#### [Exercise requirements]
After locating the line that holds "website functions. We'd", transcribe it and each following line to the end of the records, changing nothing and adding nothing.
[Exercise materials Boundary: Start]
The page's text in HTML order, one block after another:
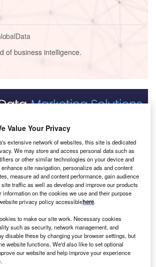
of business intelligence.
Marketing That Performs
intelligence and editorial excellence to
across 36 leading media
Value Your Privacy
extensive network of websites, this site is dedicated
We may store and access personal data such as
or other similar technologies on your device and
site navigation, personalize ads and content
measure ad and content performance, gain audience
traffic as well as develop and improve our products
on the cookies we use and their purpose
privacy policy accessiblehere.
to make our site work. Necessary cookies
such as security, network management, and
disable these by changing your browser settings, but
website functions. We'd also like to set optional
our website and help improve your experience
[Exercise materials Boundary: End]
#### [Task result]
website functions. We'd also like to set optional
our website and help improve your experience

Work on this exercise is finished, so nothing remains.